“Oggi è un giorno speciale: la comunità ravellese festeggia il Beato Bonaventura nella ricorrenza della nascita nella sua città”.
Queste le parole rivolte dal sindaco di Ravello, Paolo Vuilleumier, al sindaco di Potenza, Vito Santarsiero, al termine della messa celebrata questa mattina nella chiesa di Malvaccaro, in occasione dell’anniversario della nascita del Beato Bonaventura, nato nel capoluogo lucano e le cui spoglie riposano nella chiesa di San Francesco, nella cittadina costiera.
Ad accogliere la delegazione ravellese, composta dal primo cittadino, dall’assessore Nicola Fiore, dai consiglieri Daniele Cioffi, Pasqualino Civale, Paola Mansi e Vincenzo Scala e da circa settanta fedeli, è stata una rappresentanza dell’amministrazione comunale di Potenza.
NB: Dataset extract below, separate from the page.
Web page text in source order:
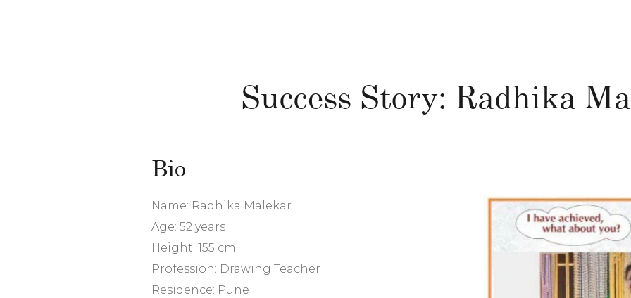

Oltre al sindaco Santarsiero, erano presenti il vice sindaco Pietro Campagna, l’assessore Antonio Pesarini e il vice presidente del consiglio comunale, Salvatore Lacerra.
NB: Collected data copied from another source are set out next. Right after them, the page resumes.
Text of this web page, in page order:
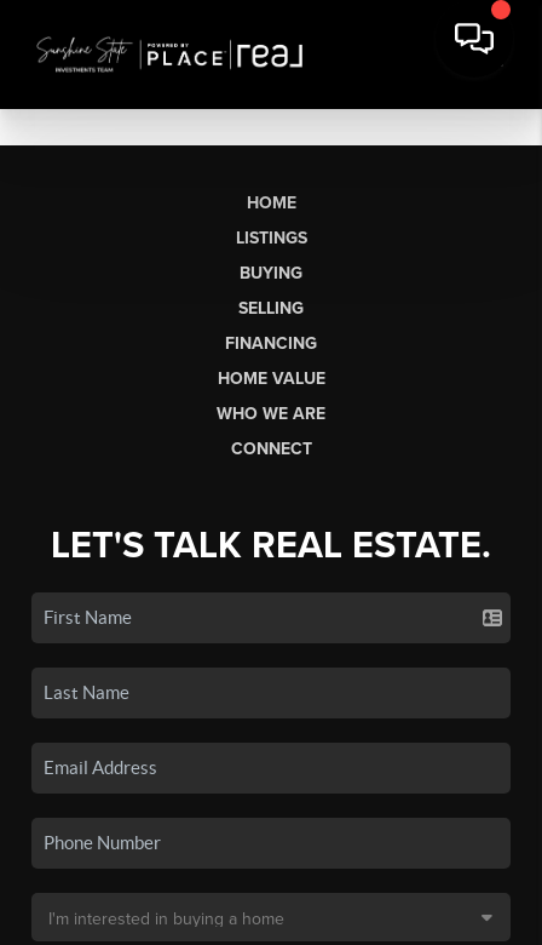
HOME
LISTINGS
BUYING
SELLING
FINANCING
HOME VALUE
WHO WE ARE
CONNECT
LET'S TALK REAL ESTATE.
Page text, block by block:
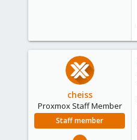
cheiss
Proxmox Staff Member
Staff member
Dec 5, 2022

“La visita di oggi ha un triplice significato – ha aggiunto Vuilleumier – di promessa, di devozione e di augurio. Oggi la comunità ravellese compie il gesto di questo dono simbolico ma pieno di significati a testimonianza dell’amore e della devozione verso il Beato Bonaventura, e dell’impegno a prendere esempio dalla sua vita spesa a servizio dei più deboli e dei più bisognosi, con l’augurio che le nostre preghiere rivolte al Signore dinanzi alle lampade votive, possano affrettare la gloria della canonizzazione”.
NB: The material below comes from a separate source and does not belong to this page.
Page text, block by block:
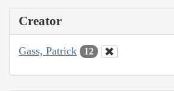
Creator
Gass, Patrick 12

Poi l’augurio che “l’anno che inizia sia ricco di soddisfazioni, di gioia e serenità per tutti noi ma soprattutto sappiamo essere capaci di seguire l’esempio del Bonventura condividendole con i più deboli e i più bisognosi”.
Vuilleumier ha infine ricordato le tappe che hanno condotto, lo scorso anno, a sancire il gemellaggio tra Potenza e Ravello. Dal lontano 10 agosto 1958, quando una rappresentanza della Città di Potenza si recò a Ravello per donare una lampada votiva alla tomba del Beato al 2006, con la peregrinatio dei resti mortali del Beato Bonaventura nella sua città natale, al 2013 quando la Città di Ravello ha compiuto lo stesso gesto di riconoscente affetto e devozione recandosi nella Chiesa di Malvaccaro, con una preziosa lampada votiva eseguita dall’artigiano ravellese Tonino Esposito, che arde dinanzi all’immagine del Beato.
“Con il gemellaggio istituzionale siglato nel 2013 – ha aggiunto Vuilleumier – si è concluso un primo percorso che sarà seguito da nuovi progetti già a partire da quest’anno”.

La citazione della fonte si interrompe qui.